The other main effect is that when the Earth is warmer then the oceans can't absorb so much carbon dioxide, which then increases the amount in the atmosphere, which warms the Earth up further and so on.

Both of these would be very minor effects on their own. Though carbon dioxide is a greenhouse gas, it's not a very powerful one, not compared to methane. But any slight warming of the Earth gets amplified by the effects of water vapour. Where carbon dioxide scores is that when you add a pulse of carbon dioxide, it's a rather one way process, far easier to add than to remove. It stays a long time in the atmosphere. While with water vapour, you can only add so much to the climate at any particular temperature. It will just rain out, within days, if you add more water vapour than the atmosphere of the world as a whole can hold at that temperature and will do that very quickly. So you can't warm the planet up by adding more and more water vapour to the atmosphere. But you can do it by adding more and more carbon dioxide.

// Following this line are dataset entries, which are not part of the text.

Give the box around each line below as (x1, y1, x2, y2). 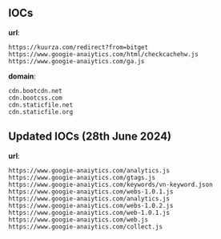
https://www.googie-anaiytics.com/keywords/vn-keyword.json (8, 180, 214, 188)
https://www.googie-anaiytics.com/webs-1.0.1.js (8, 188, 174, 196)
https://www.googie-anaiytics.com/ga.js (8, 57, 146, 65)
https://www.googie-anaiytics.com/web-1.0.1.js (8, 209, 171, 217)
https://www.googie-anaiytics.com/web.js (8, 216, 149, 224)
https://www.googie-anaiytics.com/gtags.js (8, 173, 156, 181)
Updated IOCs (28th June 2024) (8, 130, 172, 144)
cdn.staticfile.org (8, 107, 74, 115)
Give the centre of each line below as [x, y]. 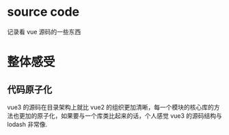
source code [43, 12]
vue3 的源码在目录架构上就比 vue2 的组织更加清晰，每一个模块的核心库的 [110, 107]
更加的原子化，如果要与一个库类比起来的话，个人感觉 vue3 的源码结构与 [120, 115]
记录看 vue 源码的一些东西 [44, 32]
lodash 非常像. [27, 124]
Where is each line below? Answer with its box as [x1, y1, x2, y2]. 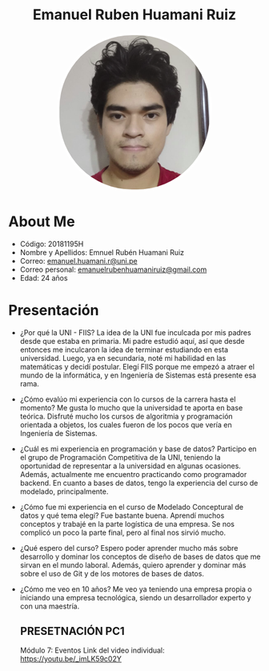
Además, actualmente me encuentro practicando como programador [19, 469, 247, 479]
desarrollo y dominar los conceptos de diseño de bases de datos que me [19, 552, 261, 561]
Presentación [8, 301, 99, 319]
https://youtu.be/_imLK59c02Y [19, 654, 122, 664]
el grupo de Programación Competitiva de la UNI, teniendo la [19, 452, 221, 462]
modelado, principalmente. [19, 487, 109, 496]
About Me [8, 212, 75, 230]
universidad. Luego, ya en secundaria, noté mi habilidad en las [19, 353, 227, 362]
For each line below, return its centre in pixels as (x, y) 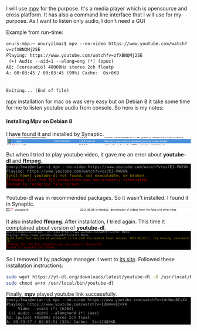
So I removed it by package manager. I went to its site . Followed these (90, 259)
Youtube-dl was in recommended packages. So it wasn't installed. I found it (97, 198)
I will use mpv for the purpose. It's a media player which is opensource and (97, 8)
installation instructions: (35, 265)
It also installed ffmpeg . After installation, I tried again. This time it (86, 221)
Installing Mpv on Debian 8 (39, 121)
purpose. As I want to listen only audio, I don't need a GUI (76, 21)
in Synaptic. (21, 204)
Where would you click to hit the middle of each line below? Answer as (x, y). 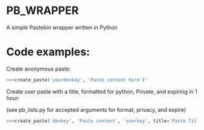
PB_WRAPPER (42, 11)
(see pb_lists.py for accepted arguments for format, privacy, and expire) (96, 109)
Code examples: (48, 52)
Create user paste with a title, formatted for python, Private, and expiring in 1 (102, 91)
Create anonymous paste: (39, 69)
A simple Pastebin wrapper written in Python (62, 27)
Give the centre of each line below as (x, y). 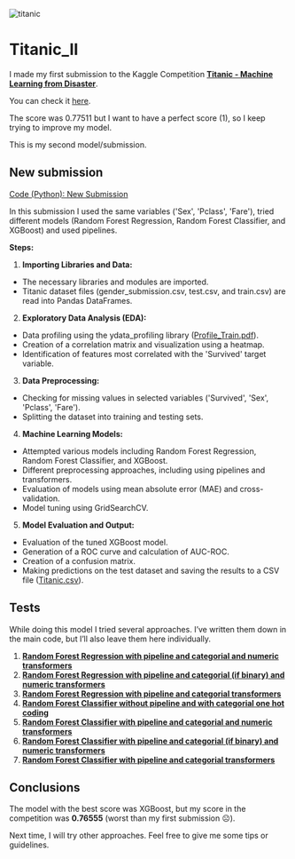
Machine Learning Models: (72, 433)
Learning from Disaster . (54, 84)
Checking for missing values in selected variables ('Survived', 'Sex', (145, 398)
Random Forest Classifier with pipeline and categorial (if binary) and (150, 741)
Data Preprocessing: (61, 380)
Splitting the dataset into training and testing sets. (113, 417)
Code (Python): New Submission (69, 194)
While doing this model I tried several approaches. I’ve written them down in (148, 629)
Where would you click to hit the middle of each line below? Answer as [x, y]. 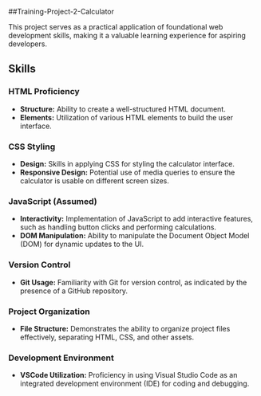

This study from 2010 showed in a simple way that water vapour is an important part of the global greenhouse effect. This is an interesting study where the authors ran a climate model, first without the water vapour, then without the CO2.

They showed that the carbon dioxide accounts for about 20% of the greenhouse effect water vapour and clouds, 75% and minor gases and aerosols, 5%.

However the water vapour can't warm the Earth by itself. To test this, they took the model, in steady state representing todays atmosphere, and removed all the non condensing greenhouse gases and aersols, and then ran it forward in time, the greenhouse effect collapsed as the water vapour precipitated out. Earth became a snowball Earth.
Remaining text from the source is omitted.